Data for the task:

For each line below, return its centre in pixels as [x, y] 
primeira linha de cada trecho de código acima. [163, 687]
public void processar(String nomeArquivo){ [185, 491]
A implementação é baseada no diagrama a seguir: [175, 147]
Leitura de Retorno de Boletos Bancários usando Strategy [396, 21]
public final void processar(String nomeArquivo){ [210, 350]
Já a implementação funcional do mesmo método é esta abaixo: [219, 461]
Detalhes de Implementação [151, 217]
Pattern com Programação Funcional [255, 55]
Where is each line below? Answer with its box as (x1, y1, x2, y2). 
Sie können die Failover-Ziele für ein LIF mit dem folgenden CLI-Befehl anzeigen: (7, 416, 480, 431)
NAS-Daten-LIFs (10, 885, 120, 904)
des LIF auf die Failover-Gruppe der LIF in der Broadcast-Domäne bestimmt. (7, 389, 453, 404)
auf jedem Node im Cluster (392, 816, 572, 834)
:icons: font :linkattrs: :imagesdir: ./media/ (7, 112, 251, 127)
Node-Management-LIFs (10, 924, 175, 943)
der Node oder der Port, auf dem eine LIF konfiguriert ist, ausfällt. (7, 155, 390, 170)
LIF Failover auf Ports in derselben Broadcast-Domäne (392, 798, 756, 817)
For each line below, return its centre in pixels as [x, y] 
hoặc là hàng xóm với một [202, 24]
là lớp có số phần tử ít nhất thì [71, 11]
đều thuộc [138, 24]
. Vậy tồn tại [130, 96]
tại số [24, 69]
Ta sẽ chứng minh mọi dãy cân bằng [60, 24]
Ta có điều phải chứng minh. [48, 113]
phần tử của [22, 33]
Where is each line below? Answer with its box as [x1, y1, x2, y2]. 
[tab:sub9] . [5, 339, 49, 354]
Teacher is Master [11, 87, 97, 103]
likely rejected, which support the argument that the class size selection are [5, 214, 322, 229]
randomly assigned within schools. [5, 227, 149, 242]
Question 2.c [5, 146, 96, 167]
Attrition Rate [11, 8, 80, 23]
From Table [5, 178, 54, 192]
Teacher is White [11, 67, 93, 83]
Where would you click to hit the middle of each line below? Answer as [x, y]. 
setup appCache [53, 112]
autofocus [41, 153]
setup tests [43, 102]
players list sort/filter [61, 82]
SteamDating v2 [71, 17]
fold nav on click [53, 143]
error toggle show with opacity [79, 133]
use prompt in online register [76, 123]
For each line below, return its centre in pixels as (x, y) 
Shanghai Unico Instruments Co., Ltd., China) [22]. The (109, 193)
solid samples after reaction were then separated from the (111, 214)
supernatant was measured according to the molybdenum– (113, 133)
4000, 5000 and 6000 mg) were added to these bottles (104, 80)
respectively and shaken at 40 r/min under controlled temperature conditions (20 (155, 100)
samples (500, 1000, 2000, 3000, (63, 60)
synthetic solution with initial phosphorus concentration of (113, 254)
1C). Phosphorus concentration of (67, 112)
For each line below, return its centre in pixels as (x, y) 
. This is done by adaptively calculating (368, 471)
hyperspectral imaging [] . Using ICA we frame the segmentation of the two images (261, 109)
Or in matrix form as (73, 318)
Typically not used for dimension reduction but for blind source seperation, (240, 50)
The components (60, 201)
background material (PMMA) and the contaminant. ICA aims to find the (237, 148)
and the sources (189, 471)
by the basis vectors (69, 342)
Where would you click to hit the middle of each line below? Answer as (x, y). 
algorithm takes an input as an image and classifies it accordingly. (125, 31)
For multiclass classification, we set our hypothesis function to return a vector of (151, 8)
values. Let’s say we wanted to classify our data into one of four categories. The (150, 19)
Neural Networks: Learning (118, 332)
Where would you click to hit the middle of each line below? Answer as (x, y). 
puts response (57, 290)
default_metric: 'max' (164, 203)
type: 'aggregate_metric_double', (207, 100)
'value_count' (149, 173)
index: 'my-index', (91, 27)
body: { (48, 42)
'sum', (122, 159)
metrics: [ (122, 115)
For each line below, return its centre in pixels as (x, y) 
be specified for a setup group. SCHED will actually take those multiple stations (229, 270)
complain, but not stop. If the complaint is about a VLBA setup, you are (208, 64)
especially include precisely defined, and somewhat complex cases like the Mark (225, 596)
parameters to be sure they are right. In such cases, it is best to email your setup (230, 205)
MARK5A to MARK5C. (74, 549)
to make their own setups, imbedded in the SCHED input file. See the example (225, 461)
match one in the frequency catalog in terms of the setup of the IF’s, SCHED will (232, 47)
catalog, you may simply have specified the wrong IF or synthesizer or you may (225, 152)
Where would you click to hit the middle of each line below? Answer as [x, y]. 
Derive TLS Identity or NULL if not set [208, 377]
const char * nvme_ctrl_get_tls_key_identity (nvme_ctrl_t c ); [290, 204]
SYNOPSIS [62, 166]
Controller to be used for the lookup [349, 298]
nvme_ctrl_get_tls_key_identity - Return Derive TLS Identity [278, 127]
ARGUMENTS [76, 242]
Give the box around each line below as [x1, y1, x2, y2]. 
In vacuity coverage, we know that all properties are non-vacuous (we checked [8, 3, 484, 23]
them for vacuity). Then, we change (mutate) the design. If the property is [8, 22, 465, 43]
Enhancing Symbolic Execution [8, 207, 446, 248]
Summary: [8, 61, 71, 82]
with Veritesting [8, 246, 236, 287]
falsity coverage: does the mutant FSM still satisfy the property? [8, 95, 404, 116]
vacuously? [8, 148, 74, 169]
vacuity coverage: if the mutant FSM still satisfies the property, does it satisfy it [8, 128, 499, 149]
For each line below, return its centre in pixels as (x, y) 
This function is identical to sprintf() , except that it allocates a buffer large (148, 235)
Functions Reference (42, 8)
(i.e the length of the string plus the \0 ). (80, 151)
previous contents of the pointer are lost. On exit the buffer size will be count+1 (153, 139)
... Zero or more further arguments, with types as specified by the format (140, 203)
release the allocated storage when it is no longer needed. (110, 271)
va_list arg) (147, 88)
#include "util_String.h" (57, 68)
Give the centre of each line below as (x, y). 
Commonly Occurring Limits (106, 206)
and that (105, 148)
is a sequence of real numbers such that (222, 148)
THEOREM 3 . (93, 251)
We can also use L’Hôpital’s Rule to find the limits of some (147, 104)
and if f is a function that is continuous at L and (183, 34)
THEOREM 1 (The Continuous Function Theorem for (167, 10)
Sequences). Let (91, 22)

Required action:
An exact copy of the listing is the goal. Transcribe it in full.

Result for this exercise:
For each line below, return its centre in pixels as [x, y] 
primeira linha de cada trecho de código acima. [163, 687]
public void processar(String nomeArquivo){ [185, 491]
A implementação é baseada no diagrama a seguir: [175, 147]
Leitura de Retorno de Boletos Bancários usando Strategy [396, 21]
public final void processar(String nomeArquivo){ [210, 350]
Já a implementação funcional do mesmo método é esta abaixo: [219, 461]
Detalhes de Implementação [151, 217]
Pattern com Programação Funcional [255, 55]
Where is each line below? Answer with its box as (x1, y1, x2, y2). 
Sie können die Failover-Ziele für ein LIF mit dem folgenden CLI-Befehl anzeigen: (7, 416, 480, 431)
NAS-Daten-LIFs (10, 885, 120, 904)
des LIF auf die Failover-Gruppe der LIF in der Broadcast-Domäne bestimmt. (7, 389, 453, 404)
auf jedem Node im Cluster (392, 816, 572, 834)
:icons: font :linkattrs: :imagesdir: ./media/ (7, 112, 251, 127)
Node-Management-LIFs (10, 924, 175, 943)
der Node oder der Port, auf dem eine LIF konfiguriert ist, ausfällt. (7, 155, 390, 170)
LIF Failover auf Ports in derselben Broadcast-Domäne (392, 798, 756, 817)
For each line below, return its centre in pixels as [x, y] 
hoặc là hàng xóm với một [202, 24]
là lớp có số phần tử ít nhất thì [71, 11]
đều thuộc [138, 24]
. Vậy tồn tại [130, 96]
tại số [24, 69]
Ta sẽ chứng minh mọi dãy cân bằng [60, 24]
Ta có điều phải chứng minh. [48, 113]
phần tử của [22, 33]
Where is each line below? Answer with its box as [x1, y1, x2, y2]. 
[tab:sub9] . [5, 339, 49, 354]
Teacher is Master [11, 87, 97, 103]
likely rejected, which support the argument that the class size selection are [5, 214, 322, 229]
randomly assigned within schools. [5, 227, 149, 242]
Question 2.c [5, 146, 96, 167]
Attrition Rate [11, 8, 80, 23]
From Table [5, 178, 54, 192]
Teacher is White [11, 67, 93, 83]
Where would you click to hit the middle of each line below? Answer as [x, y]. 
setup appCache [53, 112]
autofocus [41, 153]
setup tests [43, 102]
players list sort/filter [61, 82]
SteamDating v2 [71, 17]
fold nav on click [53, 143]
error toggle show with opacity [79, 133]
use prompt in online register [76, 123]
For each line below, return its centre in pixels as (x, y) 
Shanghai Unico Instruments Co., Ltd., China) [22]. The (109, 193)
solid samples after reaction were then separated from the (111, 214)
supernatant was measured according to the molybdenum– (113, 133)
4000, 5000 and 6000 mg) were added to these bottles (104, 80)
respectively and shaken at 40 r/min under controlled temperature conditions (20 (155, 100)
samples (500, 1000, 2000, 3000, (63, 60)
synthetic solution with initial phosphorus concentration of (113, 254)
1C). Phosphorus concentration of (67, 112)
For each line below, return its centre in pixels as (x, y) 
. This is done by adaptively calculating (368, 471)
hyperspectral imaging [] . Using ICA we frame the segmentation of the two images (261, 109)
Or in matrix form as (73, 318)
Typically not used for dimension reduction but for blind source seperation, (240, 50)
The components (60, 201)
background material (PMMA) and the contaminant. ICA aims to find the (237, 148)
and the sources (189, 471)
by the basis vectors (69, 342)
Where would you click to hit the middle of each line below? Answer as (x, y). 
algorithm takes an input as an image and classifies it accordingly. (125, 31)
For multiclass classification, we set our hypothesis function to return a vector of (151, 8)
values. Let’s say we wanted to classify our data into one of four categories. The (150, 19)
Neural Networks: Learning (118, 332)
Where would you click to hit the middle of each line below? Answer as (x, y). 
puts response (57, 290)
default_metric: 'max' (164, 203)
type: 'aggregate_metric_double', (207, 100)
'value_count' (149, 173)
index: 'my-index', (91, 27)
body: { (48, 42)
'sum', (122, 159)
metrics: [ (122, 115)
For each line below, return its centre in pixels as (x, y) 
be specified for a setup group. SCHED will actually take those multiple stations (229, 270)
complain, but not stop. If the complaint is about a VLBA setup, you are (208, 64)
especially include precisely defined, and somewhat complex cases like the Mark (225, 596)
parameters to be sure they are right. In such cases, it is best to email your setup (230, 205)
MARK5A to MARK5C. (74, 549)
to make their own setups, imbedded in the SCHED input file. See the example (225, 461)
match one in the frequency catalog in terms of the setup of the IF’s, SCHED will (232, 47)
catalog, you may simply have specified the wrong IF or synthesizer or you may (225, 152)
Where would you click to hit the middle of each line below? Answer as [x, y]. 
Derive TLS Identity or NULL if not set [208, 377]
const char * nvme_ctrl_get_tls_key_identity (nvme_ctrl_t c ); [290, 204]
SYNOPSIS [62, 166]
Controller to be used for the lookup [349, 298]
nvme_ctrl_get_tls_key_identity - Return Derive TLS Identity [278, 127]
ARGUMENTS [76, 242]
Give the box around each line below as [x1, y1, x2, y2]. 
In vacuity coverage, we know that all properties are non-vacuous (we checked [8, 3, 484, 23]
them for vacuity). Then, we change (mutate) the design. If the property is [8, 22, 465, 43]
Enhancing Symbolic Execution [8, 207, 446, 248]
Summary: [8, 61, 71, 82]
with Veritesting [8, 246, 236, 287]
falsity coverage: does the mutant FSM still satisfy the property? [8, 95, 404, 116]
vacuously? [8, 148, 74, 169]
vacuity coverage: if the mutant FSM still satisfies the property, does it satisfy it [8, 128, 499, 149]
For each line below, return its centre in pixels as (x, y) 
This function is identical to sprintf() , except that it allocates a buffer large (148, 235)
Functions Reference (42, 8)
(i.e the length of the string plus the \0 ). (80, 151)
previous contents of the pointer are lost. On exit the buffer size will be count+1 (153, 139)
... Zero or more further arguments, with types as specified by the format (140, 203)
release the allocated storage when it is no longer needed. (110, 271)
va_list arg) (147, 88)
#include "util_String.h" (57, 68)
Give the centre of each line below as (x, y). 
Commonly Occurring Limits (106, 206)
and that (105, 148)
is a sequence of real numbers such that (222, 148)
THEOREM 3 . (93, 251)
We can also use L’Hôpital’s Rule to find the limits of some (147, 104)
and if f is a function that is continuous at L and (183, 34)
THEOREM 1 (The Continuous Function Theorem for (167, 10)
Sequences). Let (91, 22)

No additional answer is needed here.